The Saints and Steelers commenced trading punches like footage from the old movie  Rocky, when Sly Stallone and Clubber Lang stood mid-ring and snapped each others’ heads, them bouncing back like bobble head dolls (!). The teams acted like wind-up robots, too, both refusing to give an inch by their goal lines in swapping 3 and out defensive stands, though some ill-advised, slow developing running plays were called from  both sidelines.  
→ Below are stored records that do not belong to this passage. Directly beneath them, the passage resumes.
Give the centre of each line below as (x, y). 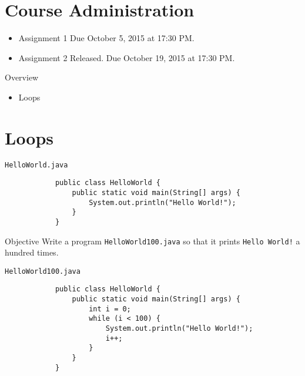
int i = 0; (110, 309)
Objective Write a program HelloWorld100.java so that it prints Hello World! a (152, 241)
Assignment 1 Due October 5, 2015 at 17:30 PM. (106, 38)
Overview (22, 77)
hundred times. (32, 252)
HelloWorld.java (36, 165)
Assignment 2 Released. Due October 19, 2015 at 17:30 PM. (127, 57)
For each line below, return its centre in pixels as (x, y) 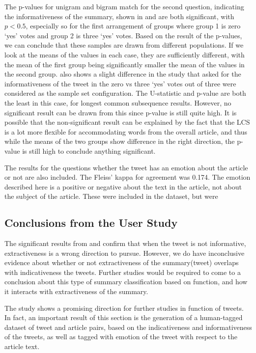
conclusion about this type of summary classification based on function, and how (126, 282)
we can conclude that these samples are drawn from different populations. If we (124, 45)
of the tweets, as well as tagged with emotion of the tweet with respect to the (121, 337)
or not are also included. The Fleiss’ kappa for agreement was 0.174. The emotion (128, 177)
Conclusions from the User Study (91, 223)
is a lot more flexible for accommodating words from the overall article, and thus (126, 131)
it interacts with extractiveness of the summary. (76, 291)
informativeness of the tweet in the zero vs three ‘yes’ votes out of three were (120, 83)
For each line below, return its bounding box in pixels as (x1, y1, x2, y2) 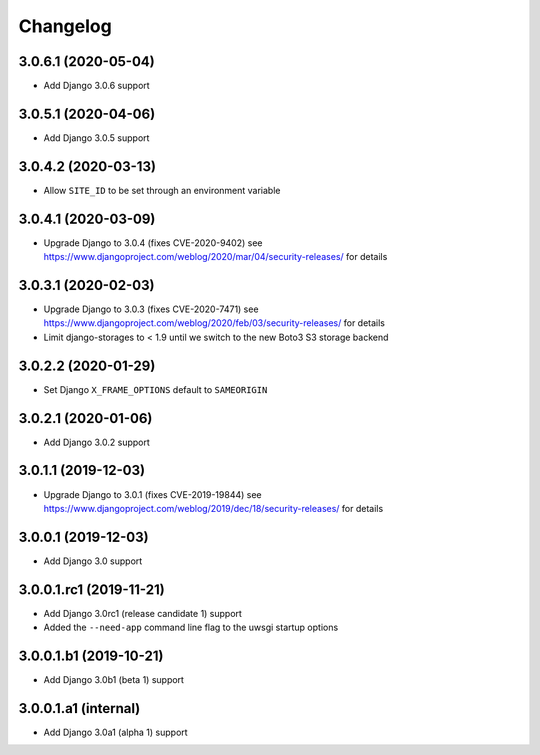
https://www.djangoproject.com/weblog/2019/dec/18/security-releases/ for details (43, 502, 384, 514)
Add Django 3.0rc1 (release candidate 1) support (43, 607, 242, 619)
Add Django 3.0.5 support (43, 131, 150, 144)
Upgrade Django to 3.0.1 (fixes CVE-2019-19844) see (43, 488, 262, 500)
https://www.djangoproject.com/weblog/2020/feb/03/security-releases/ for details (43, 317, 385, 329)
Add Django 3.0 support (43, 555, 143, 567)
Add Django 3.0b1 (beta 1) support (43, 674, 185, 686)
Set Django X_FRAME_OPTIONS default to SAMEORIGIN (43, 383, 268, 395)
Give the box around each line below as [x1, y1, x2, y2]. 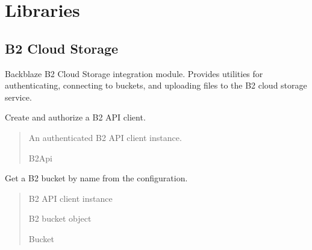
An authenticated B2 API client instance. [28, 131, 182, 143]
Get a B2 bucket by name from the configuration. [5, 172, 188, 184]
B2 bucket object [28, 212, 92, 225]
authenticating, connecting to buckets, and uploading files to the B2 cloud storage [5, 79, 307, 92]
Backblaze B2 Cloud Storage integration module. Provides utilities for [5, 67, 263, 80]
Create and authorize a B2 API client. [5, 111, 146, 123]
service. [5, 90, 32, 103]

No wonder they call the guy “Big Ben”. Saints defensive end Will Smith is listed at 6’3” and 282 lbs. When he got pressure and jumped on Roethlisberger’s back, the quarterback momentarily stood there and treated him with the minor inconvenience of a rag doll, before finally succumbing to a sack. Timber!  Roethlisberger’s dubious legacies have yet to be written in full, but he is the most difficult quarterback to tackle from a stationary position in pro football history. Countless, would be sackers have rolled off of him like butter.
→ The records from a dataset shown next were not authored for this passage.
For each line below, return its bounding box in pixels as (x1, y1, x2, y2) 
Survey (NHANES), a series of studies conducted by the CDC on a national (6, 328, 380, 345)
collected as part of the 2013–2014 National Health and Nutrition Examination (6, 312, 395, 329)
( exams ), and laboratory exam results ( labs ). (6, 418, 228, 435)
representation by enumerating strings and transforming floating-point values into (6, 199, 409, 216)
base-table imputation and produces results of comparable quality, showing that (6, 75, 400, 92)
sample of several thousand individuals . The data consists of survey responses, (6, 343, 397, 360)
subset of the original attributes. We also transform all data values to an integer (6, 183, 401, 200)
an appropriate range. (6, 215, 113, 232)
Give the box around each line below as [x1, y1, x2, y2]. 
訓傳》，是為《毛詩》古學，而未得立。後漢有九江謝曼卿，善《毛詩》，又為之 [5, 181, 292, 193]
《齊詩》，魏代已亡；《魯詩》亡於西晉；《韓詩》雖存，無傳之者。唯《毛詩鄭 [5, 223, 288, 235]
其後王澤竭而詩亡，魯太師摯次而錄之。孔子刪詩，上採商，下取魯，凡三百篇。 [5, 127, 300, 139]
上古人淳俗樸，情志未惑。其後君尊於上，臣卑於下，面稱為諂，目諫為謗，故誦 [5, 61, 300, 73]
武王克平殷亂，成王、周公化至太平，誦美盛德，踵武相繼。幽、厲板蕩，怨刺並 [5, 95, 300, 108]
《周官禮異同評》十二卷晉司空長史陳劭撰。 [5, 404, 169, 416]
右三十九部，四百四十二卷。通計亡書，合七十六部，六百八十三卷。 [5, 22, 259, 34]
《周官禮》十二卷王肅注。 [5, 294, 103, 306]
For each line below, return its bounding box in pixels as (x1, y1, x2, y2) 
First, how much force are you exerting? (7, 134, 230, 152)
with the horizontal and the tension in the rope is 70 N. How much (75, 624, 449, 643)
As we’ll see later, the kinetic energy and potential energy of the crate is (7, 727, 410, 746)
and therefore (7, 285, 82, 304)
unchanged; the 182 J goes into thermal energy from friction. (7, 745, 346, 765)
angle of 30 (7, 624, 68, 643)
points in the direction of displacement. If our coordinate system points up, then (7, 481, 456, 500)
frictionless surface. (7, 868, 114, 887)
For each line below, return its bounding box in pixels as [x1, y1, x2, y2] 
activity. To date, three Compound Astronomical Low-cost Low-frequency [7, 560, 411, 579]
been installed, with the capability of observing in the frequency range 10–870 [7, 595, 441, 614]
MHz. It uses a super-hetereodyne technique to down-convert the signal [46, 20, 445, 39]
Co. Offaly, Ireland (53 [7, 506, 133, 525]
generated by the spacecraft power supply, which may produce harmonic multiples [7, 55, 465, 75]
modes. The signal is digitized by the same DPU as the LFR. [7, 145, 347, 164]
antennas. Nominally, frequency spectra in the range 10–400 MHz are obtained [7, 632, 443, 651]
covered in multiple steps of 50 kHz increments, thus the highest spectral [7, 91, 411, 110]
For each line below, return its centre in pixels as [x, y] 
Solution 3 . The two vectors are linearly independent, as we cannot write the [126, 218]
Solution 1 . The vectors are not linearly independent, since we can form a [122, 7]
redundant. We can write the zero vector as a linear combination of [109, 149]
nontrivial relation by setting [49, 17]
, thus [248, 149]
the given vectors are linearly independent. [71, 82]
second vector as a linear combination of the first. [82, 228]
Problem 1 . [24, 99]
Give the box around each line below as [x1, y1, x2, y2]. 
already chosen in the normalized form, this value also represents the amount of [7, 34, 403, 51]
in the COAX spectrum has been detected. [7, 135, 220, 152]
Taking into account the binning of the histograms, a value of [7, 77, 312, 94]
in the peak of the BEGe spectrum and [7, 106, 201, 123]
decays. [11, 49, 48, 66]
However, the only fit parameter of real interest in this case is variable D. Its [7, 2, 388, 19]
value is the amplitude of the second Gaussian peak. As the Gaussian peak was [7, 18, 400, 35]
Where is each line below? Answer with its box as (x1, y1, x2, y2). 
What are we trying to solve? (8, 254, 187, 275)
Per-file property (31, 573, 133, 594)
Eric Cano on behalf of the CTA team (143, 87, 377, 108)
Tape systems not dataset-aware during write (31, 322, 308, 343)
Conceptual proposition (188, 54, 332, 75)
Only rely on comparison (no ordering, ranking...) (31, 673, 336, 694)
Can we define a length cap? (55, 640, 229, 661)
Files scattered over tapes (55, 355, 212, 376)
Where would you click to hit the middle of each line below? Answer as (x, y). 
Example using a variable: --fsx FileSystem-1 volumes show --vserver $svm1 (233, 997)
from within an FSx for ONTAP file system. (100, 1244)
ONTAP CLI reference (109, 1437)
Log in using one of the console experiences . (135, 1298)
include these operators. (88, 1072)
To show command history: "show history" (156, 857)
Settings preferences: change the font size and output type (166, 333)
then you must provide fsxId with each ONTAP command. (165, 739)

Drew Brees stood deep in his own territory and unleashed a pass. When James Harrison of the Steelers rolled inside unblocked on a blitz and pummeled him, some in The Nation were relieved to see #9 just get up. This was crème de la crème NFL football 2010 style, with plenty of quickness, and tons of hard hitting. There likely have been plenty of players from both teams limping in and out of hot tubs this week. As it wore on, and neither team yielded, the match resembled virtual reality in the popular Madden video game, whatever they call it.

Defense does appear to be undergoing a renaissance amongst the better teams in the league (did anyone out there predict Green Bay over the Jets, 9 to zip?), as scoring seems down on average, and the league less resembles the National Basketball Association on artificial turf. Receivers have become more reserved, and less vocal divas. Points are having to be earned again. The NFL isn’t very trendy this year (which is fine with me). One could deduce the game is being played harder, fundamentally.

The Saints déjà vu on defense was watching Darren Sharper get a turnover, scooping a fumble out of the air, courtesy of great hustle on a tackle by linebacker Marvin Mitchell. The fourth quarter play commenced shutting the curtains on the Steelers. The liberal sprinkling of Terrible Towels in the crowd, un-offensive because of their color tone, petered out.   

New Orleans loves resurrections, but the contest was one of sixteen and out of conference, and is still in third place in their division. Yet as the clock wound down, and the crunk lyrics of Here We Come – To Get You wailed in the stands, the baritone of it felt true, and the Saints showed they could stand toe to toe with as good as what the league has to offer, and may still have much to say about who ends up being top dog in the NFC.

This would have been perfect for a bye week, but the Saints have to go to Carolina to play this Sunday, before taking a break. The Panthers’ record is horrible at 1-6, but they have seemingly always mustered up something for the Saints. Cornerback Jabari Greer is expected to return to action after being hurt, which helps. A World Series score of 3-2, if it is a win for New Orleans, is totally acceptable. This is a take nothing for granted time of year.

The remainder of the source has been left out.